_MATERIAL FOR THIS TASK_
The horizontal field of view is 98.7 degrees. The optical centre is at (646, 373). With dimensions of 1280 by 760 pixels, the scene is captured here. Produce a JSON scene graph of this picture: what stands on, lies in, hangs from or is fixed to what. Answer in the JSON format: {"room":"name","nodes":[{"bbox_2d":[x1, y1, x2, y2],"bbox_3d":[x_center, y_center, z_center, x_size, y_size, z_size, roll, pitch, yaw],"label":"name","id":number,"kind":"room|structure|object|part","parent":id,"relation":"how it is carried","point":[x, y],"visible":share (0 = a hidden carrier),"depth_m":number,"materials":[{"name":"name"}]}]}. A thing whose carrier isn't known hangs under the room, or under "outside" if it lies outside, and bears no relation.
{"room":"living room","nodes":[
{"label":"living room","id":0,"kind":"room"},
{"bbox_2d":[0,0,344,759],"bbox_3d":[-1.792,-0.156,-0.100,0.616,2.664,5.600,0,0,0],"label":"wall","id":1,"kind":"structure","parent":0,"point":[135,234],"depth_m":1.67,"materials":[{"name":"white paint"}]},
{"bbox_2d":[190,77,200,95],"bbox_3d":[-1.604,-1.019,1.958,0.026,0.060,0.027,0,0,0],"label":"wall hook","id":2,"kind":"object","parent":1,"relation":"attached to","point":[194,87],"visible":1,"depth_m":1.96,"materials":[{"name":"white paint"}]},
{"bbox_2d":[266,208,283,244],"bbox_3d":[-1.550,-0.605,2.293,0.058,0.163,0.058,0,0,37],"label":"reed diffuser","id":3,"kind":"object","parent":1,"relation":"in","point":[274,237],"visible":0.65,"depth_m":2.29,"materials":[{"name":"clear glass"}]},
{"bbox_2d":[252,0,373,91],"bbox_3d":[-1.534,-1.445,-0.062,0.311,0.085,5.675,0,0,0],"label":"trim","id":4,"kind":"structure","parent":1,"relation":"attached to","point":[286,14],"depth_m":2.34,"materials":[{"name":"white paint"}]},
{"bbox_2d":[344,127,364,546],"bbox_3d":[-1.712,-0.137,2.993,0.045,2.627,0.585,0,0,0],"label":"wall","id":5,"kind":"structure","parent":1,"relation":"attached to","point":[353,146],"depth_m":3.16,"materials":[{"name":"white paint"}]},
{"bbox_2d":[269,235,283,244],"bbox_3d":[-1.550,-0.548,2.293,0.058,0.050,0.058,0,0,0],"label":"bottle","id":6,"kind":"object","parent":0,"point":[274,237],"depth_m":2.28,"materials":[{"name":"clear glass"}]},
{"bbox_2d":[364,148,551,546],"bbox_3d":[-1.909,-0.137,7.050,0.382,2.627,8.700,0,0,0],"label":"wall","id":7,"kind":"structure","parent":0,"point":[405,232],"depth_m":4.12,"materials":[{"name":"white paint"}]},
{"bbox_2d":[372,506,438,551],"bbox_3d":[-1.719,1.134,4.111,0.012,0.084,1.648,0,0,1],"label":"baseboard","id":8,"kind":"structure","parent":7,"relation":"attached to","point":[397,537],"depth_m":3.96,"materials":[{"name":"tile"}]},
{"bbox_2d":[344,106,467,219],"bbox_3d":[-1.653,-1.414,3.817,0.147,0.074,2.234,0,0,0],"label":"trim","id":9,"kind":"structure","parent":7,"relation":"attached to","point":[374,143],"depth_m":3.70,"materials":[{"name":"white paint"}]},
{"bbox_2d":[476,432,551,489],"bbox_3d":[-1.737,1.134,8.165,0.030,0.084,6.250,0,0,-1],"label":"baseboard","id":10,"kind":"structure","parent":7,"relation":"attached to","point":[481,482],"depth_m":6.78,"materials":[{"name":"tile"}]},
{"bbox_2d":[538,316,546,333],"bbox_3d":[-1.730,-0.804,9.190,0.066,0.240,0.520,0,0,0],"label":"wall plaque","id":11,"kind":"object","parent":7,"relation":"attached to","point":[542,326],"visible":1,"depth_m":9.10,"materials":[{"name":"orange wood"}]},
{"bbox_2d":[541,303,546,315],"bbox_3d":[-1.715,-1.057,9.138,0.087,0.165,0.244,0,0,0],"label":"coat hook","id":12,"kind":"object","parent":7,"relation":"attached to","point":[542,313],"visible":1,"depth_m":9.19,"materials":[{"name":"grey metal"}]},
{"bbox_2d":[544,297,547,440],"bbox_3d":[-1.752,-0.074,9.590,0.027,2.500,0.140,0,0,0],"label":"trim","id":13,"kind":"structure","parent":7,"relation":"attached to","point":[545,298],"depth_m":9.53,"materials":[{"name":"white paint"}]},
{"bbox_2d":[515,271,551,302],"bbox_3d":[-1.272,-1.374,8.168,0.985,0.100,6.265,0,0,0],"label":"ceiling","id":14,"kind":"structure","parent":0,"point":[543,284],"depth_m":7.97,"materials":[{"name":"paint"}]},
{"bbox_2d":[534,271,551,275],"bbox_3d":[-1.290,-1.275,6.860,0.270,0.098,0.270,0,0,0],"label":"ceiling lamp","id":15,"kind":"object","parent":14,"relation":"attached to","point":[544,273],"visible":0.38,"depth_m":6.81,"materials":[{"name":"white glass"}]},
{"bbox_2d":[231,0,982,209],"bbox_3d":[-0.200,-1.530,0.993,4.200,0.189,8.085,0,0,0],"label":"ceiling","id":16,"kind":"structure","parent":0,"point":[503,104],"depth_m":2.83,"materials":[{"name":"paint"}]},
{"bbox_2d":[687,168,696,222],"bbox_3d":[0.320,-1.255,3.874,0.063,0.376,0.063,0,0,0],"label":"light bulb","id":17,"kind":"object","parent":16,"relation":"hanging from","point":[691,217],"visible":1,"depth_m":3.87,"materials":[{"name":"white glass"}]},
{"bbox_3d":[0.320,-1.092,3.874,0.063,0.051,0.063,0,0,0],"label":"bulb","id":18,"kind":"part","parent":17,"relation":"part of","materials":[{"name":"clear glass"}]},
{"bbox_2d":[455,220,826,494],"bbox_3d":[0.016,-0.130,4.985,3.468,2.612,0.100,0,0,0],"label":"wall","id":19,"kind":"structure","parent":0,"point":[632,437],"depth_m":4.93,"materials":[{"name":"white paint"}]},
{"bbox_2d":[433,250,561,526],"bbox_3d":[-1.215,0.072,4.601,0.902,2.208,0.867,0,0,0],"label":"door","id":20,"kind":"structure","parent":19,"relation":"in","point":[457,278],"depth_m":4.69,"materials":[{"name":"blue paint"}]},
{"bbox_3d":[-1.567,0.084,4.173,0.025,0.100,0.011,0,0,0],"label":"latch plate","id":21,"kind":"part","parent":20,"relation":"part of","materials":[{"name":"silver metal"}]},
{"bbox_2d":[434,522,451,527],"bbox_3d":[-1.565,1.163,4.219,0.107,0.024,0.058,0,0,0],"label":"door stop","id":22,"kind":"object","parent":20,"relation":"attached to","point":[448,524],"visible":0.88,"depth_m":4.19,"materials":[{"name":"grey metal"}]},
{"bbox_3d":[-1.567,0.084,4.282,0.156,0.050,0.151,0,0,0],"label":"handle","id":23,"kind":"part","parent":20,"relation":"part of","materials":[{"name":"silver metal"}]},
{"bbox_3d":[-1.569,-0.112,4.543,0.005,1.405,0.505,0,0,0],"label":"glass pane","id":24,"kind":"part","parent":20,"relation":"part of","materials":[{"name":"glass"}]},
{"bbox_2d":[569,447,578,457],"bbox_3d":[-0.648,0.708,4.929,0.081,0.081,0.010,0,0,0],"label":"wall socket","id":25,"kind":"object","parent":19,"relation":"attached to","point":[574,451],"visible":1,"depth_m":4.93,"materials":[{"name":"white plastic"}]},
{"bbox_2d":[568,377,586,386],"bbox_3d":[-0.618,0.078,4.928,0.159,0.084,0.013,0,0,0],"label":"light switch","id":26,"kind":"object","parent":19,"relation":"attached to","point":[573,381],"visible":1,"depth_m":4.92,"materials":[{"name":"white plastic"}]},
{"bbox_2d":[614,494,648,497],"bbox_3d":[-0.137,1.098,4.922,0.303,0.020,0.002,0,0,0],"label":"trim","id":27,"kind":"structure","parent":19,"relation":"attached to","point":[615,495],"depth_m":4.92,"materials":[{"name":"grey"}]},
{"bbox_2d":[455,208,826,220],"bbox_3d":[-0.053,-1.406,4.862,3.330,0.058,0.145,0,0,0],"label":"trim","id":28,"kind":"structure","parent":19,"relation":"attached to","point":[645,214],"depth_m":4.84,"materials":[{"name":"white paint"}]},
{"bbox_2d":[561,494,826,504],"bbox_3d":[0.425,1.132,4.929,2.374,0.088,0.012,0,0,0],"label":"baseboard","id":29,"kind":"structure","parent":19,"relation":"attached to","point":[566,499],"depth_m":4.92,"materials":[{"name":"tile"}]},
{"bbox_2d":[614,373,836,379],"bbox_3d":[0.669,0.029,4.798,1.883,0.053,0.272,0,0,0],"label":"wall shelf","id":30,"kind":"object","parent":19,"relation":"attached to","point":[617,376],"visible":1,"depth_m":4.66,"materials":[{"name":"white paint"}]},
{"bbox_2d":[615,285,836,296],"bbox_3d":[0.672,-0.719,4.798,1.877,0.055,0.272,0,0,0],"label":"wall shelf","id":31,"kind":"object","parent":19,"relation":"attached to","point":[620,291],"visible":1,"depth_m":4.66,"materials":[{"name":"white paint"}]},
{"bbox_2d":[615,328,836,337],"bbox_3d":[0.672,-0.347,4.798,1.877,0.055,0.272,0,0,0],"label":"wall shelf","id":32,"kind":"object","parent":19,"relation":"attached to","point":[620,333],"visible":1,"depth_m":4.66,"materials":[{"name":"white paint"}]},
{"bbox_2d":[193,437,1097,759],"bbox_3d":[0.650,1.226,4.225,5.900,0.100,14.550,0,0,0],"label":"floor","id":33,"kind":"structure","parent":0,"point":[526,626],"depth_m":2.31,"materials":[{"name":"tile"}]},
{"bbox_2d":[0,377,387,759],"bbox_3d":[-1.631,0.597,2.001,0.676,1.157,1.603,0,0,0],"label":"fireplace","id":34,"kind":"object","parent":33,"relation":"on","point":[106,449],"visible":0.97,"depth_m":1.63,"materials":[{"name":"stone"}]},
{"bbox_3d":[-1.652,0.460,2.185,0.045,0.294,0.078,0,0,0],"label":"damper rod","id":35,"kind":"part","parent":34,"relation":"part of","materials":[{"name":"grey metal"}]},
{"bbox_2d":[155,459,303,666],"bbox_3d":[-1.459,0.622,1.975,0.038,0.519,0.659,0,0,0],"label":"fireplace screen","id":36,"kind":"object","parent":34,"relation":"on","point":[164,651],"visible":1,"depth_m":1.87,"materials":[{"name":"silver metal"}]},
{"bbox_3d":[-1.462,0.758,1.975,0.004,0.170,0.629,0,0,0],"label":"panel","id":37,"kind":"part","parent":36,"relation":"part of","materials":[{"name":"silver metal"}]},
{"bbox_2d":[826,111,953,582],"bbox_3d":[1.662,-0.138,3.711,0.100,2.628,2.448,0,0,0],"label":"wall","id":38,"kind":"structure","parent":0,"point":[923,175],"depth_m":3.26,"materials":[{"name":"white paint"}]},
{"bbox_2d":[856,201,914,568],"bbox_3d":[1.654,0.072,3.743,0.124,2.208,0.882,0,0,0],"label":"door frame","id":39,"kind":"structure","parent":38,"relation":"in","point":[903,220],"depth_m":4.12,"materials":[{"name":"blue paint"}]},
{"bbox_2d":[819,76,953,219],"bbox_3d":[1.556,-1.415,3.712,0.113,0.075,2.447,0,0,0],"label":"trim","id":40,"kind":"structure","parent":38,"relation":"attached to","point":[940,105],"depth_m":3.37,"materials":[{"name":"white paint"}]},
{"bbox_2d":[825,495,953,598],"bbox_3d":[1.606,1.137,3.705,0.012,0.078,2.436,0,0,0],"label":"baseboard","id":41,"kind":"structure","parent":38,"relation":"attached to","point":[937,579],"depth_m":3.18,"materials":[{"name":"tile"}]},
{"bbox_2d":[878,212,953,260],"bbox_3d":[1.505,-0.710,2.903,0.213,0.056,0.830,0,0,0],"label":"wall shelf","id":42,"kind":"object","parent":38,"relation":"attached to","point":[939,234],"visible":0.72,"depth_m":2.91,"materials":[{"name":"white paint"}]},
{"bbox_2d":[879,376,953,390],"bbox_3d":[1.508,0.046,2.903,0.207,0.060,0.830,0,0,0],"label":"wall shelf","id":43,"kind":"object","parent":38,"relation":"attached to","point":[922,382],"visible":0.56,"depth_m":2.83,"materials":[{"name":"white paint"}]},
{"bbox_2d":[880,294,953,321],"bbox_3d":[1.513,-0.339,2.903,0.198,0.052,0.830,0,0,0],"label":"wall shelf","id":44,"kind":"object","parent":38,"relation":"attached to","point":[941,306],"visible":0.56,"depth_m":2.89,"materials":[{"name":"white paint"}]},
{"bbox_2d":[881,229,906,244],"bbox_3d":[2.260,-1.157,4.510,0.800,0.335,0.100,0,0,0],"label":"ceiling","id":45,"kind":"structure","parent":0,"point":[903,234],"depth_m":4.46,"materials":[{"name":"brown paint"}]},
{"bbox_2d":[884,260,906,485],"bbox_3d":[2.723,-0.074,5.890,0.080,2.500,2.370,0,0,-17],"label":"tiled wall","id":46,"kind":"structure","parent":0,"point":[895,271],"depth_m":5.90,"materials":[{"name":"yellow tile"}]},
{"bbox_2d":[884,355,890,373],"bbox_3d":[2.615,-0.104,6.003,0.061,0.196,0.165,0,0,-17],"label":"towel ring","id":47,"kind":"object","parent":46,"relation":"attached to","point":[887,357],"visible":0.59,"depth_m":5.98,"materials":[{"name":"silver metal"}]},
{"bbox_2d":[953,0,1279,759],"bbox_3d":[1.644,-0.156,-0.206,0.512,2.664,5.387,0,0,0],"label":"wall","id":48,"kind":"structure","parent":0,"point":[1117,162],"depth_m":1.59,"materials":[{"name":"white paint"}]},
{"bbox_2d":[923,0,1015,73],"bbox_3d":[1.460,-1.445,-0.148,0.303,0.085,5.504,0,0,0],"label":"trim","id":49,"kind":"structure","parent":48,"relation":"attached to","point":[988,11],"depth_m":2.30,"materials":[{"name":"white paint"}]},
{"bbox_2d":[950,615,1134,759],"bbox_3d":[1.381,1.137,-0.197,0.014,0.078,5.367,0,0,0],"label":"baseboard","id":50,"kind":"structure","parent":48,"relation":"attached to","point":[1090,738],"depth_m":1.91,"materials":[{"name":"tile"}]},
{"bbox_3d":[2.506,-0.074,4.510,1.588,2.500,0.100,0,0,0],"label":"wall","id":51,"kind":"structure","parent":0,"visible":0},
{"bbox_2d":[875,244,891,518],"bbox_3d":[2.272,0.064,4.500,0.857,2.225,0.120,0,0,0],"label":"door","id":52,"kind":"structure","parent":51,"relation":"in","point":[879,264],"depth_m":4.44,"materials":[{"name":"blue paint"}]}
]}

_WHAT TO DO_
All lines with the word "nodes" should be copied from the material above.

_ANSWER BOX_
The horizontal field of view is 98.7 degrees. The optical centre is at (646, 373). With dimensions of 1280 by 760 pixels, the scene is captured here. Produce a JSON scene graph of this picture: what stands on, lies in, hangs from or is fixed to what. Answer in the JSON format: {"room":"name","nodes":[{"bbox_2d":[x1, y1, x2, y2],"bbox_3d":[x_center, y_center, z_center, x_size, y_size, z_size, roll, pitch, yaw],"label":"name","id":number,"kind":"room|structure|object|part","parent":id,"relation":"how it is carried","point":[x, y],"visible":share (0 = a hidden carrier),"depth_m":number,"materials":[{"name":"name"}]}]}. A thing whose carrier isn't known hangs under the room, or under "outside" if it lies outside, and bears no relation.
{"room":"living room","nodes":[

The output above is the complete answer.